City Leaders vote for a new study for whitewater center

City Leaders vote for a new study for whitewater center
City Leaders vote to pay for study to potentially turn the Lock & Dam into a White Water Center

City Leaders are changing their plans when it comes to that possible whitewater center at the Savannah Lock and Dam. Instead of just choosing a firm to create the center, it wants to open bidding and expand the project.

Just a week ago, it seemed like the plans were all finalized. Pay a private firm $15,000, it would then create a design for a whitewater center for the aging lock & dam. It would also give the city a bargaining chip by letting the Army Corps of Engineers come in and do what they want with the site.

The Corps will be presenting its plan by late summer for the lock. On Tuesday some say commissioners complicated the process.

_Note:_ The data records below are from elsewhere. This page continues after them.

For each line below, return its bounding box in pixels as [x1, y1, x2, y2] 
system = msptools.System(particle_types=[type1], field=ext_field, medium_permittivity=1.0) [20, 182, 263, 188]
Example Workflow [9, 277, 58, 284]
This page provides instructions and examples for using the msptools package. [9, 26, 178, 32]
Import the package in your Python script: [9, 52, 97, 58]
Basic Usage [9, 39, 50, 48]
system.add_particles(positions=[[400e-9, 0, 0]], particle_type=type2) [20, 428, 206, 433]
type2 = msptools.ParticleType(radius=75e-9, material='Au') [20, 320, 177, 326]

"It would have been nice to know that there was a thought that we needed to go through the procurement process before now. It leaves us in a little bit of weird position," says Tonya Bonitatibus, the Savannah Riverkeeper.

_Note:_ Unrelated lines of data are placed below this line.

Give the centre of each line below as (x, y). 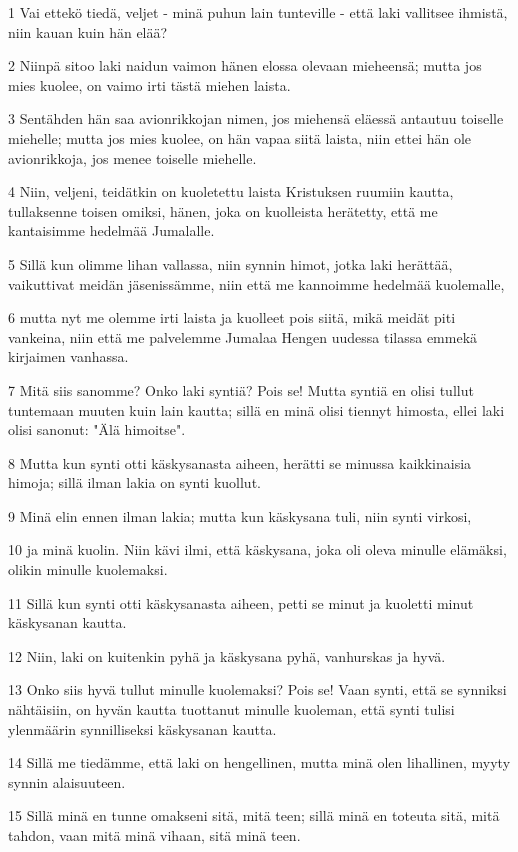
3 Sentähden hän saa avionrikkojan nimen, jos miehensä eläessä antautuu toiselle (256, 118)
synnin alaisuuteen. (67, 781)
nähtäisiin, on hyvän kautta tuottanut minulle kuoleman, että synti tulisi (231, 709)
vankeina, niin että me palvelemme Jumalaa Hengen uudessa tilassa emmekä (243, 336)
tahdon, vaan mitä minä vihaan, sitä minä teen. (154, 835)
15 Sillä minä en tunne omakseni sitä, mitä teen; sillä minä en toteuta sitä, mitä (254, 815)
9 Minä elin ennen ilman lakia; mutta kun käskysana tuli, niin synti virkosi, (240, 515)
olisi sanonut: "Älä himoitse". (97, 429)

Leaders voted 8-1 to open a bid process for qualified firms to create bigger concepts for the site by keeping the whitewater center idea and adding other activities. That will be making the Corps deadline much tighter to meet.

"That was my initial reaction. Why are we having this conversation now and why wasn't it brought up two weeks ago when we started having this conversation? It's just disappointing," says Commissioner Sean Frantom.

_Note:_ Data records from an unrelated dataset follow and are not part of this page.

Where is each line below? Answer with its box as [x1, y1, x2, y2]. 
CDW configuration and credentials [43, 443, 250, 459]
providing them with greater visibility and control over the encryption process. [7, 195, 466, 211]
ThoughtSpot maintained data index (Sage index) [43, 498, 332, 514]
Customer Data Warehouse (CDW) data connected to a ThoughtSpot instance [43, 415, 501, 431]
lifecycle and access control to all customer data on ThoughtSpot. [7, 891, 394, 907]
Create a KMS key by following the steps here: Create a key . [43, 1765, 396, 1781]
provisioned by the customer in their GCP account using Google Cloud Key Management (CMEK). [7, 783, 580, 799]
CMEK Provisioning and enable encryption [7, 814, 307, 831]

The Commission also upped the concept pay for the winning bid to nearly $30,000. "The worst thing that can happen is we spend this money and we're not ready. Then the Corps comes out with their project and says 'Okay you have 45 days to tell us what you want,' and we say 'just kidding, we haven't finished the process yet'," says Bonitatibus.

It's something that caught the Riverkeeper off guard but she's still hopeful this can get finished by the deadline, no matter who the firm is creating the next big attraction here. "It's not the end of the game by any means but it's just one more cog in the wheel to hopefully get us there, where we need to be."

The Procurement process can take up to two weeks according to city officials.